The `phylogenetic` github action cannot build from staged `ingest` data during dev-branch testing #49

Closed j23414 closed 2 months ago

j23414 commented 2 months ago

Current Behavior

The phylogenetic GitHub action (see this run) ignored the provided sequence and metadata URL configurations:

env:
    TRIAL_NAME: serogeno20240518
    SEQUENCES_URL: s3://nextstrain-data/files/workflows/dengue/trials/serogeno20240518/sequences_all.fasta.zst
    METADATA_URL: s3://nextstrain-data/files/workflows/dengue/trials/serogeno20240518/metadata_all.tsv.zst

These input fields are specified in the .github/workflows file: https://github.com/nextstrain/dengue/blob/e901a30436113df8621d8237bffd161a5bc9256e/.github/workflows/phylogenetic.yaml#L33-L42

However, they are not being used in the phylogenetic rule: https://github.com/nextstrain/dengue/blob/e901a30436113df8621d8237bffd161a5bc9256e/phylogenetic/rules/prepare_sequences.smk#L24-L25

Expected Behavior

The phylogenetic GitHub action should accept sequences and metadata from specified URLs, especially when testing different features on dev branches. These URL datasets are often generated by the ingest GitHub action and should be a configurable-optional-input dataset during feature testing.

Possible Solution(s)

Consider implementing changes similar to the Zika repository, but with the addition of allowing for serotype expansion ( all, denv1, denv2, denv3, denv4).

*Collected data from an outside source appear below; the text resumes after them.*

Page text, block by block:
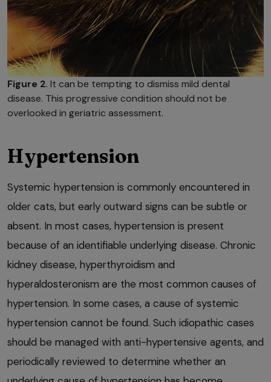
Figure 2. It can be tempting to dismiss mild dental
disease. This progressive condition should not be
overlooked in geriatric assessment.
Hypertension
Systemic hypertension is commonly encountered in
older cats, but early outward signs can be subtle or
absent. In most cases, hypertension is present
because of an identifiable underlying disease. Chronic
kidney disease, hyperthyroidism and
hyperaldosteronism are the most common causes of
hypertension. In some cases, a cause of systemic
hypertension cannot be found. Such idiopathic cases
should be managed with anti-hypertensive agents, and
periodically reviewed to determine whether an
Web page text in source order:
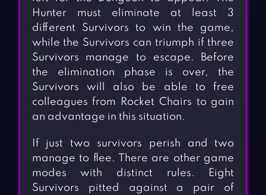
Hunter must eliminate at least 3
different Survivors to win the game,
while the Survivors can triumph if three
Survivors manage to escape. Before
the elimination phase is over, the
Survivors will also be able to free
colleagues from Rocket Chairs to gain
an advantage in this situation.
If just two survivors perish and two
manage to flee. There are other game
modes with distinct rules. Eight
Survivors pitted against a pair of
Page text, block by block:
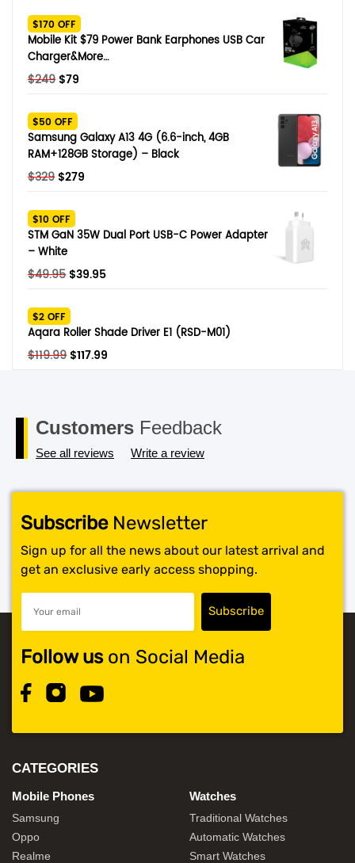
$170 OFF
Mobile Kit $79 Power Bank Earphones USB Car
Charger&More…
$249 Original
was:
$249.
$79
$79.
$50 OFF
Samsung Galaxy A13 4G (6.6-inch, 4GB
RAM+128GB Storage) – Black
$329 Original
was:
$329.
$279
$279.
$10 OFF
STM GaN 35W Dual Port USB-C Power Adapter
– White
$49.95 Original
was:
$49.95.
$39.95Current
$39.95.
$2 OFF
Aqara Roller Shade Driver E1 (RSD-M01)
$119.99 Original
$117.99
Customers Feedback
See all reviews Write a review
SubscribeNewsletter
Sign up for all the news about our latest arrival and
get an exclusive early access shopping.
Follow uson Social Media
CATEGORIES
Mobile Phones
Samsung
Oppo
Realme
Watches
Traditional Watches
Automatic Watches
Smart Watches
SHOP BY BRANDS
Smart Glasses
Memory Card

Hopefully, then we could provide a config similar to:

env:
    TRIAL_NAME: serogeno20240518
    SEQUENCES_URL: https://data.nextstrain.org/files/workflows/dengue/trials/serogeno20240518/sequences_{serotype}.fasta.zst
    METADATA_URL: https://data.nextstrain.org/files/workflows/dengue/trials/serogeno20240518/metadata_{serotype}.tsv.zst

Which could be expanded across all serotypes. Otherwise, solving this issue might involve defining multiple sets of SEQUENCES_DENVX_URL and METADATA_DENVX_URL fields, which would be tedious during testing dev-branches. Alternatively, consider splitting phylogenetic into separate workflows (or workflow calls from a main workflow) for each serotype (phylogenetic_denv1 to phylogenetic_denv4). Open to discussion or suggestions.